I expected @fastmath not to help version 2 much, as I thought I did a decent job optimizing it, but that it would drastically improve version 1.
Instead, it didn’t help version 1 at all. Version 2 was faster, and improved even further via @fastmath.

Too bad on version 1 not getting any faster, since your typical scientist or statistician isn’t going to want to look at tables of instruction throughputs.

I like to use @fastmath in generated functions.
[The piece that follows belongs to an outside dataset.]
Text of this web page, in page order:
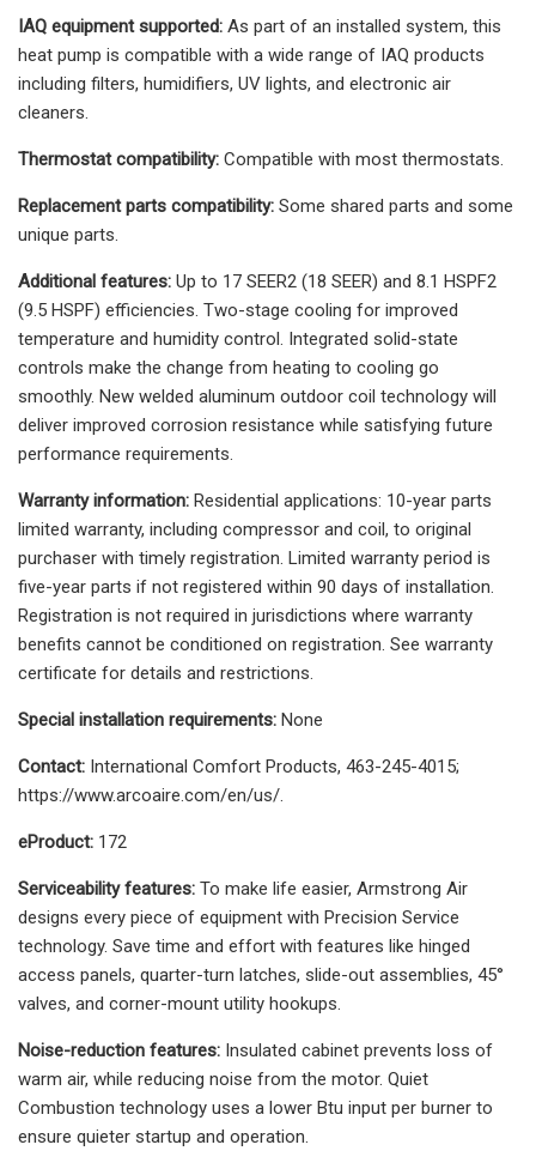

Whenever I didn’t choose the order of my operations for some good reason – but either arbitrarily, or because I thought “this order would be fastest”, I like to try @fastmath and let the compiler make it’s much more educated decisions about what order is actually fastest.

That is when it pays off.
In your case, there was nothing @fastmath could do.

EDIT: Looking at @code_native test2(out, A, W), I needed this optimization:

Allow floating-point contraction (e.g. fusing a multiply followed by an addition into a fused multiply-and-add).

for my code. Without it, test2 was – of course! – not actually using the fused multiply add instructions. test2_fm was.

ufechner7 · June 24, 2018, 8:56am

There is something strange going on, using 0.7beta:

x=1.1
julia> @btime $x^2;
  0.015 ns (0 allocations: 0 bytes)
julia> @btime @fastmath $x^2;
  1.128 ns (0 allocations: 0 bytes)

julia> versioninfo()
Julia Version 0.7.0-beta.0
Commit f41b1ec* (2018-06-24 01:32 UTC)
Platform Info:
  OS: Linux (x86_64-linux-gnu)
  CPU: Intel(R) Core(TM) i7-7700K CPU @ 4.20GHz
  WORD_SIZE: 64
  LIBM: libopenlibm
  LLVM: libLLVM-6.0.0 (ORCJIT, skylake)
Environment:
  JULIA_PKG3_PRECOMPILE = enable
  JULIA_NUM_THREADS = 4

Any idea?

kristoffer.carlsson · June 24, 2018, 9:41am

Constant propagation breaking out of the benchmark loop. Not really weird, just a proof that microbenchmarking with optimizing compilers can be difficult.